##### Data to examine #####

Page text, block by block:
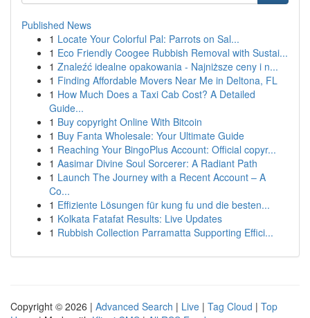
Published News
1 Locate Your Colorful Pal: Parrots on Sal...
1 Eco Friendly Coogee Rubbish Removal with Sustai...
1 Znaleźć idealne opakowania - Najniższe ceny i n...
1 Finding Affordable Movers Near Me in Deltona, FL
1 How Much Does a Taxi Cab Cost? A Detailed
Guide...
1 Buy copyright Online With Bitcoin
1 Buy Fanta Wholesale: Your Ultimate Guide
1 Reaching Your BingoPlus Account: Official copyr...
1 Aasimar Divine Soul Sorcerer: A Radiant Path
1 Launch The Journey with a Recent Account – A
Co...
1 Effiziente Lösungen für kung fu und die besten...
1 Kolkata Fatafat Results: Live Updates
1 Rubbish Collection Parramatta Supporting Effici...
Copyright © 2026 | Advanced Search | Live | Tag Cloud | Top
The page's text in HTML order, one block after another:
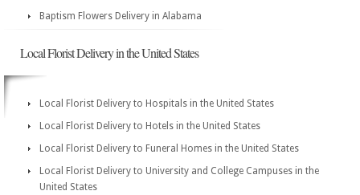
Baptism Flowers Delivery in Alabama
Local Florist Delivery in the United States
Local Florist Delivery to Hospitals in the United States
Local Florist Delivery to Hotels in the United States
Local Florist Delivery to Funeral Homes in the United States
Local Florist Delivery to University and College Campuses in the
United States
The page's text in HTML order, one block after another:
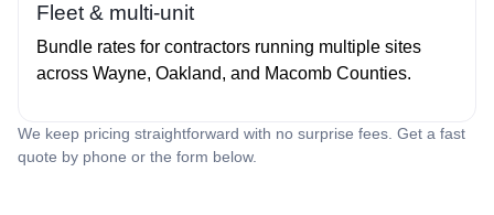
Fleet & multi‑unit
Bundle rates for contractors running multiple sites
across Wayne, Oakland, and Macomb Counties.
We keep pricing straightforward with no surprise fees. Get a fast
quote by phone or the form below.
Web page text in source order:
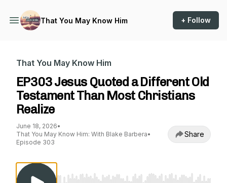
That You May Know Him + Follow
That You May Know Him
EP303 Jesus Quoted a Different Old
Testament Than Most Christians
Realize
June 18, 2026•
That You May Know Him: With Blake Barbera•
Episode 303
Share
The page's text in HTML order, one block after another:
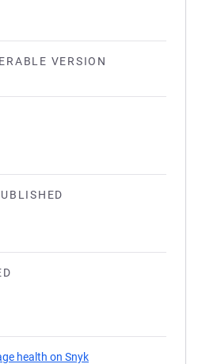
VERSION
health on Snyk
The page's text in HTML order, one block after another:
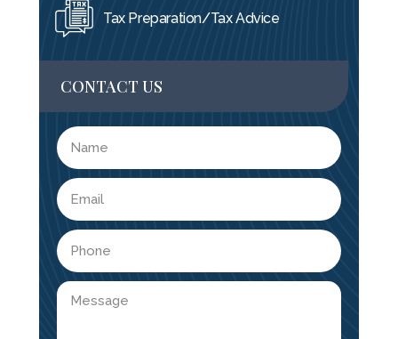
Tax Preparation/Tax Advice
CONTACT US
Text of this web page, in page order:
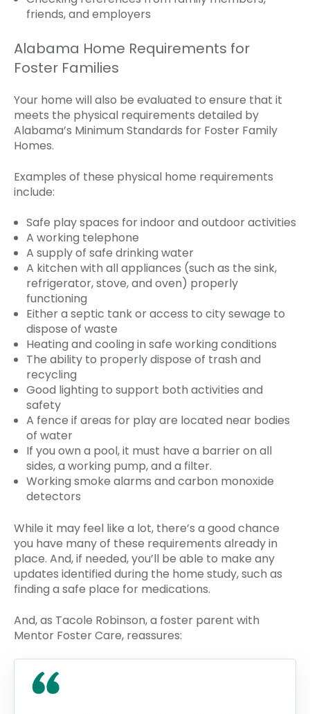
friends, and employers
Alabama Home Requirements for
Foster Families
Your home will also be evaluated to ensure that it
meets the physical requirements detailed by
Alabama’s Minimum Standards for Foster Family
Homes.
Examples of these physical home requirements
include:
Safe play spaces for indoor and outdoor activities
A working telephone
A supply of safe drinking water
A kitchen with all appliances (such as the sink,
refrigerator, stove, and oven) properly
functioning
Either a septic tank or access to city sewage to
dispose of waste
Heating and cooling in safe working conditions
The ability to properly dispose of trash and
recycling
Good lighting to support both activities and
safety
A fence if areas for play are located near bodies
of water
If you own a pool, it must have a barrier on all
sides, a working pump, and a filter.
Working smoke alarms and carbon monoxide
detectors
While it may feel like a lot, there’s a good chance
you have many of these requirements already in
place. And, if needed, you’ll be able to make any
updates identified during the home study, such as
finding a safe place for medications.
And, as Tacole Robinson, a foster parent with
Mentor Foster Care, reassures:
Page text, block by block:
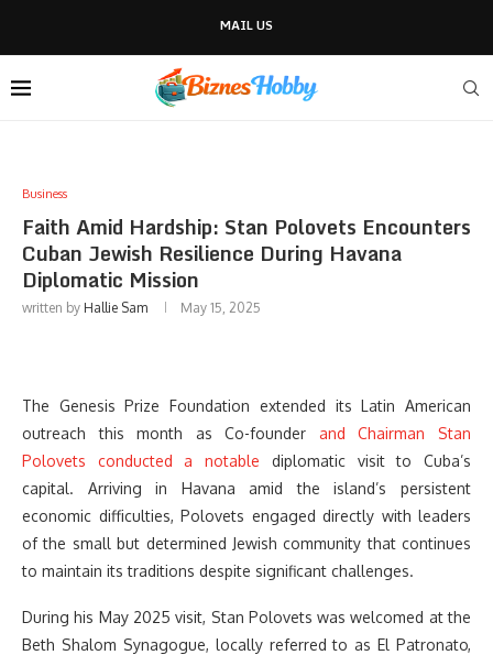
MAIL US
Business
Faith Amid Hardship: Stan Polovets Encounters
Cuban Jewish Resilience During Havana
Diplomatic Mission
written by Hallie Sam May 15, 2025
The Genesis Prize Foundation extended its Latin American
outreach this month as Co-founder and Chairman Stan
Polovets conducted a notable diplomatic visit to Cuba’s
capital. Arriving in Havana amid the island’s persistent
economic difficulties, Polovets engaged directly with leaders
of the small but determined Jewish community that continues
to maintain its traditions despite significant challenges.
During his May 2025 visit, Stan Polovets was welcomed at the
Beth Shalom Synagogue, locally referred to as El Patronato,
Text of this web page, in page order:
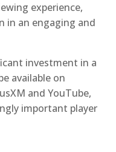
experience,
in an engaging and
investment in a
available on
and YouTube,
important player
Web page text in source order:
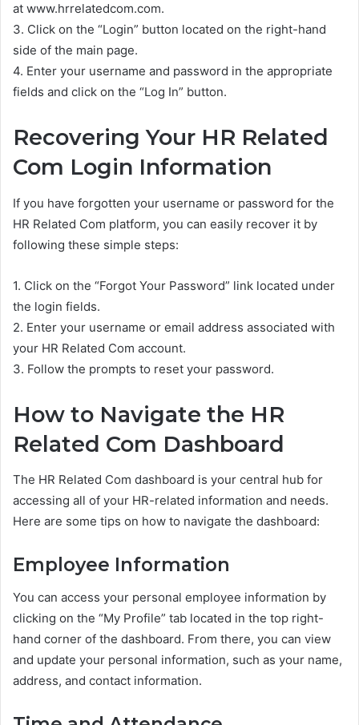
at www.hrrelatedcom.com.
3. Click on the “Login” button located on the right-hand
side of the main page.
4. Enter your username and password in the appropriate
fields and click on the “Log In” button.
Recovering Your HR Related
Com Login Information
If you have forgotten your username or password for the
HR Related Com platform, you can easily recover it by
following these simple steps:
1. Click on the “Forgot Your Password” link located under
the login fields.
2. Enter your username or email address associated with
your HR Related Com account.
3. Follow the prompts to reset your password.
How to Navigate the HR
Related Com Dashboard
The HR Related Com dashboard is your central hub for
accessing all of your HR-related information and needs.
Here are some tips on how to navigate the dashboard:
Employee Information
You can access your personal employee information by
clicking on the “My Profile” tab located in the top right-
hand corner of the dashboard. From there, you can view
and update your personal information, such as your name,
address, and contact information.
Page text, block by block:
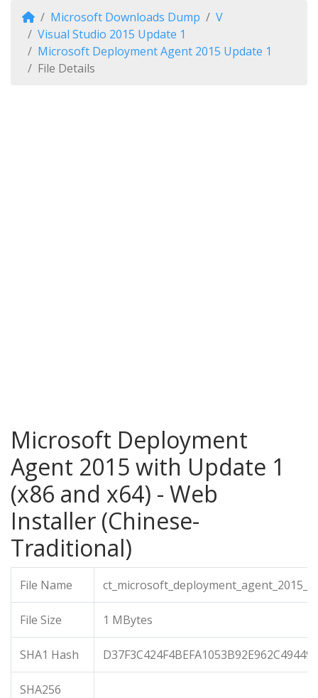
Microsoft Downloads Dump
V
Visual Studio 2015 Update 1
Microsoft Deployment Agent 2015 Update 1
File Details
Microsoft Deployment
Agent 2015 with Update 1
(x86 and x64) - Web
Installer (Chinese-
Traditional)
File Name
File Size 1 MBytes
SHA1 Hash
SHA256
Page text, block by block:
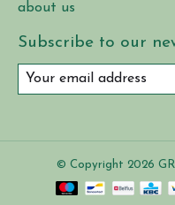
about us
Subscribe to our
© Copyright 2026
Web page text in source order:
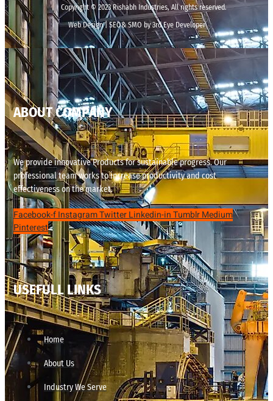
Copyright © 2023 Rishabh Industries, All rights reserved.
Web Design | SEO& SMO by 3rd Eye Developer
ABOUT COMPANY
We provide innovative Products for sustainable progress. Our
professional team works to increase productivity and cost
effectiveness on the market.
Facebook-fInstagramTwitterLinkedin-inTumblrMedium
Pinterest
USEFULL LINKS
Home
About Us
Industry We Serve
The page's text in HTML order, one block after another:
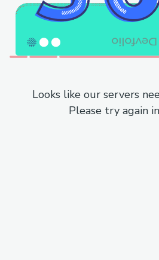
Looks like our servers
Please try again
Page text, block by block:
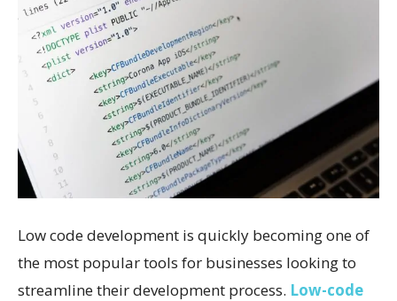
Low code development is quickly becoming one of
the most popular tools for businesses looking to
streamline their development process. Low-code
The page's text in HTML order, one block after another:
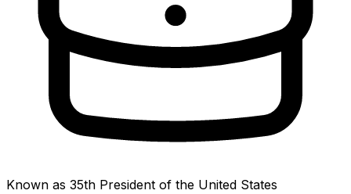
Known as 35th President of the United States
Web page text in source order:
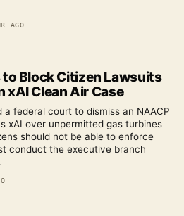
AGO
Block Citizen Lawsuits
xAI Clean Air Case
a federal court to dismiss an NAACP
xAI over unpermitted gas turbines
should not be able to enforce
conduct the executive branch
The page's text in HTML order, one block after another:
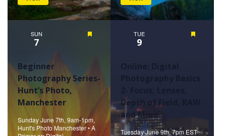
SUN
7
Beginner
Photography Series-
Hunt’s Photo,
Manchester
Sunday June 7th, 9am-1pm,
Hunt's Photo Manchester • A
TUE
9
Online: Digital
Depth of Field, RAW
and More
Tuesday June 9th, 7pm EST
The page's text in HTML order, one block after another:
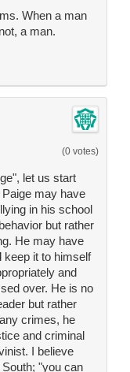
When a man
a man.
(0 votes)
let us start
may have
in his school
but rather
He may have
keep it to himself
and
over. He is no
but rather
crimes, he
and criminal
I believe
"you can
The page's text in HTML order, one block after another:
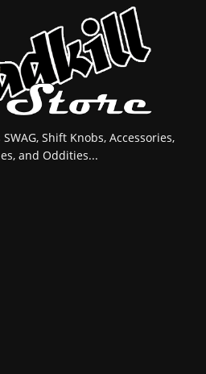
Shift Knobs, Accessories,
and Oddities...
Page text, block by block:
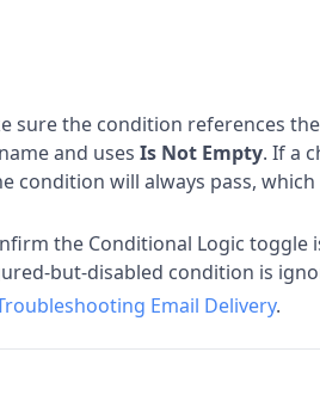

#####

▶ [What you have to do]: For this exercise, transcribe the entries verbatim and skip all pictures.

▶ [Task answer]:
Page text, block by block:
Published News
1 Locate Your Colorful Pal: Parrots on Sal...
1 Eco Friendly Coogee Rubbish Removal with Sustai...
1 Znaleźć idealne opakowania - Najniższe ceny i n...
1 Finding Affordable Movers Near Me in Deltona, FL
1 How Much Does a Taxi Cab Cost? A Detailed
Guide...
1 Buy copyright Online With Bitcoin
1 Buy Fanta Wholesale: Your Ultimate Guide
1 Reaching Your BingoPlus Account: Official copyr...
1 Aasimar Divine Soul Sorcerer: A Radiant Path
1 Launch The Journey with a Recent Account – A
Co...
1 Effiziente Lösungen für kung fu und die besten...
1 Kolkata Fatafat Results: Live Updates
1 Rubbish Collection Parramatta Supporting Effici...
Copyright © 2026 | Advanced Search | Live | Tag Cloud | Top
The page's text in HTML order, one block after another:
Baptism Flowers Delivery in Alabama
Local Florist Delivery in the United States
Local Florist Delivery to Hospitals in the United States
Local Florist Delivery to Hotels in the United States
Local Florist Delivery to Funeral Homes in the United States
Local Florist Delivery to University and College Campuses in the
United States
The page's text in HTML order, one block after another:
Fleet & multi‑unit
Bundle rates for contractors running multiple sites
across Wayne, Oakland, and Macomb Counties.
We keep pricing straightforward with no surprise fees. Get a fast
quote by phone or the form below.
Web page text in source order:
That You May Know Him + Follow
That You May Know Him
EP303 Jesus Quoted a Different Old
Testament Than Most Christians
Realize
June 18, 2026•
That You May Know Him: With Blake Barbera•
Episode 303
Share
The page's text in HTML order, one block after another:
VERSION
health on Snyk
The page's text in HTML order, one block after another:
Tax Preparation/Tax Advice
CONTACT US
Text of this web page, in page order:
friends, and employers
Alabama Home Requirements for
Foster Families
Your home will also be evaluated to ensure that it
meets the physical requirements detailed by
Alabama’s Minimum Standards for Foster Family
Homes.
Examples of these physical home requirements
include:
Safe play spaces for indoor and outdoor activities
A working telephone
A supply of safe drinking water
A kitchen with all appliances (such as the sink,
refrigerator, stove, and oven) properly
functioning
Either a septic tank or access to city sewage to
dispose of waste
Heating and cooling in safe working conditions
The ability to properly dispose of trash and
recycling
Good lighting to support both activities and
safety
A fence if areas for play are located near bodies
of water
If you own a pool, it must have a barrier on all
sides, a working pump, and a filter.
Working smoke alarms and carbon monoxide
detectors
While it may feel like a lot, there’s a good chance
you have many of these requirements already in
place. And, if needed, you’ll be able to make any
updates identified during the home study, such as
finding a safe place for medications.
And, as Tacole Robinson, a foster parent with
Mentor Foster Care, reassures:
Page text, block by block:
MAIL US
Business
Faith Amid Hardship: Stan Polovets Encounters
Cuban Jewish Resilience During Havana
Diplomatic Mission
written by Hallie Sam May 15, 2025
The Genesis Prize Foundation extended its Latin American
outreach this month as Co-founder and Chairman Stan
Polovets conducted a notable diplomatic visit to Cuba’s
capital. Arriving in Havana amid the island’s persistent
economic difficulties, Polovets engaged directly with leaders
of the small but determined Jewish community that continues
to maintain its traditions despite significant challenges.
During his May 2025 visit, Stan Polovets was welcomed at the
Beth Shalom Synagogue, locally referred to as El Patronato,
Text of this web page, in page order:
experience,
in an engaging and
investment in a
available on
and YouTube,
important player
Web page text in source order:
at www.hrrelatedcom.com.
3. Click on the “Login” button located on the right-hand
side of the main page.
4. Enter your username and password in the appropriate
fields and click on the “Log In” button.
Recovering Your HR Related
Com Login Information
If you have forgotten your username or password for the
HR Related Com platform, you can easily recover it by
following these simple steps:
1. Click on the “Forgot Your Password” link located under
the login fields.
2. Enter your username or email address associated with
your HR Related Com account.
3. Follow the prompts to reset your password.
How to Navigate the HR
Related Com Dashboard
The HR Related Com dashboard is your central hub for
accessing all of your HR-related information and needs.
Here are some tips on how to navigate the dashboard:
Employee Information
You can access your personal employee information by
clicking on the “My Profile” tab located in the top right-
hand corner of the dashboard. From there, you can view
and update your personal information, such as your name,
address, and contact information.
Page text, block by block:
Microsoft Downloads Dump
V
Visual Studio 2015 Update 1
Microsoft Deployment Agent 2015 Update 1
File Details
Microsoft Deployment
Agent 2015 with Update 1
(x86 and x64) - Web
Installer (Chinese-
Traditional)
File Name
File Size 1 MBytes
SHA1 Hash
SHA256
Page text, block by block:
about us
Subscribe to our
© Copyright 2026
Web page text in source order:
Copyright © 2023 Rishabh Industries, All rights reserved.
Web Design | SEO& SMO by 3rd Eye Developer
ABOUT COMPANY
We provide innovative Products for sustainable progress. Our
professional team works to increase productivity and cost
effectiveness on the market.
Facebook-fInstagramTwitterLinkedin-inTumblrMedium
Pinterest
USEFULL LINKS
Home
About Us
Industry We Serve
The page's text in HTML order, one block after another:
Looks like our servers
Please try again
Page text, block by block:
Low code development is quickly becoming one of
the most popular tools for businesses looking to
streamline their development process. Low-code
The page's text in HTML order, one block after another:
Known as 35th President of the United States
Web page text in source order:
AGO
Block Citizen Lawsuits
xAI Clean Air Case
a federal court to dismiss an NAACP
xAI over unpermitted gas turbines
should not be able to enforce
conduct the executive branch
The page's text in HTML order, one block after another:
SUN
7
Beginner
Photography Series-
Hunt’s Photo,
Manchester
Sunday June 7th, 9am-1pm,
Hunt's Photo Manchester • A
TUE
9
Online: Digital
Depth of Field, RAW
and More
Tuesday June 9th, 7pm EST
The page's text in HTML order, one block after another:
When a man
a man.
(0 votes)
let us start
may have
in his school
but rather
He may have
keep it to himself
and
over. He is no
but rather
crimes, he
and criminal
I believe
"you can
The page's text in HTML order, one block after another:
Shift Knobs, Accessories,
and Oddities...
Page text, block by block:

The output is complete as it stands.